- HOW TO COMPLETE THIS TASK: Return nothing but the lines from the line with "The page's text" through the last line of the entries that follow, copied exactly and free of pictures.

[Entries taken from a collection]

++++

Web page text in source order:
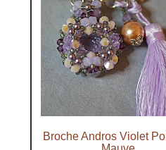
Broche Andros Violet
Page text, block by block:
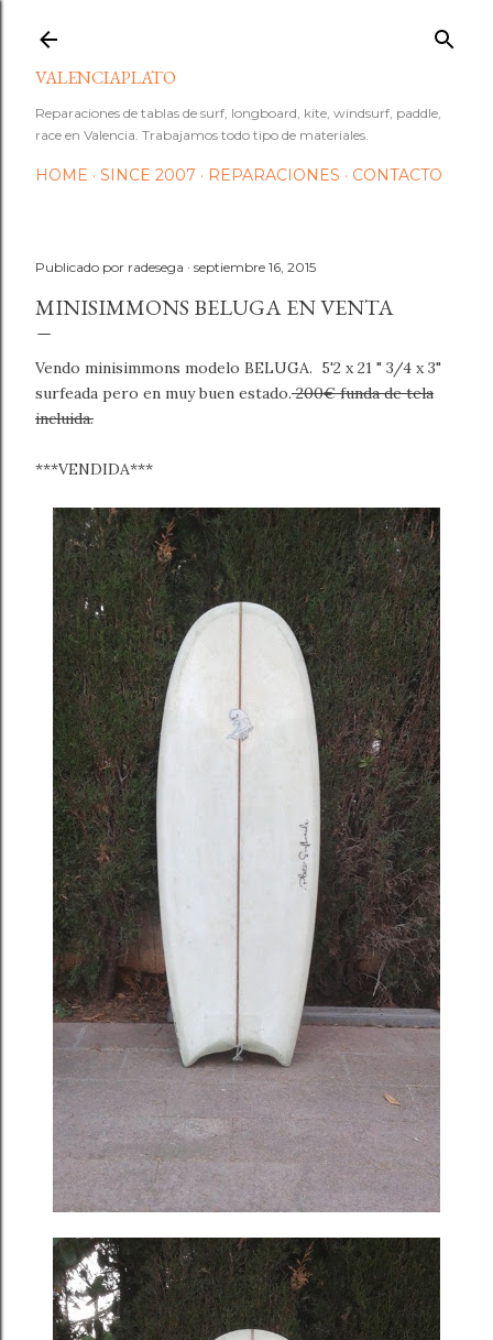
VALENCIAPLATO
Reparaciones de tablas de surf, longboard, kite, windsurf, paddle,
race en Valencia. Trabajamos todo tipo de materiales.
HOME SINCE 2007 REPARACIONES CONTACTO
Publicado por radesega septiembre 16, 2015
MINISIMMONS BELUGA EN VENTA
Vendo minisimmons modelo BELUGA. 5'2 x 21 " 3/4 x 3"
surfeada pero en muy buen estado.200€ funda de tela
incluida.
***VENDIDA***
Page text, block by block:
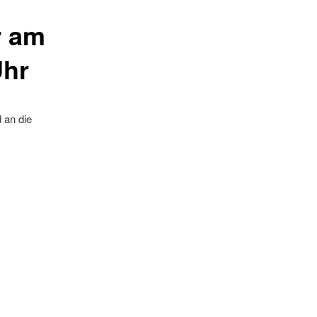
an die
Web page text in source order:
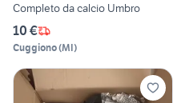
Completo da calcio Umbro
10 €
Cuggiono(MI)
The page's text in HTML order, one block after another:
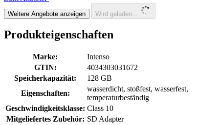
Weitere Angebote anzeigen Wird geladen...
Produkteigenschaften
Marke:
Intenso
GTIN:
4034303031672
Speicherkapazität:
128 GB
Eigenschaften:
wasserdicht, stoßfest, wasserfest,
temperaturbeständig
Geschwindigkeitsklasse: Class 10
Mitgeliefertes Zubehör: SD Adapter
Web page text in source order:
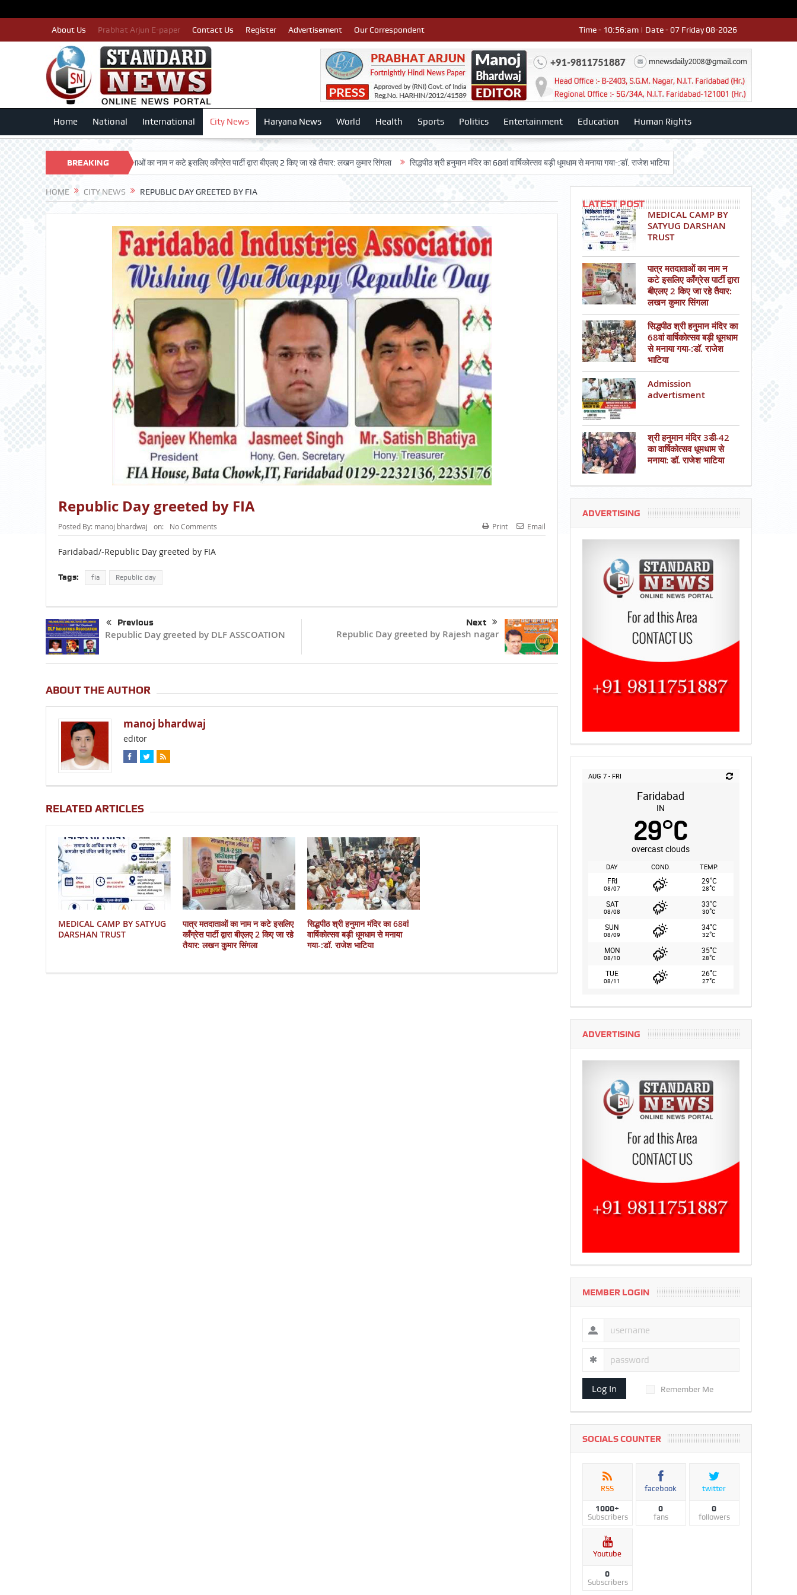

++++

- RESPONSE BELOW:
The page's text in HTML order, one block after another:
Weitere Angebote anzeigen Wird geladen...
Produkteigenschaften
Marke:
Intenso
GTIN:
4034303031672
Speicherkapazität:
128 GB
Eigenschaften:
wasserdicht, stoßfest, wasserfest,
temperaturbeständig
Geschwindigkeitsklasse: Class 10
Mitgeliefertes Zubehör: SD Adapter
Web page text in source order:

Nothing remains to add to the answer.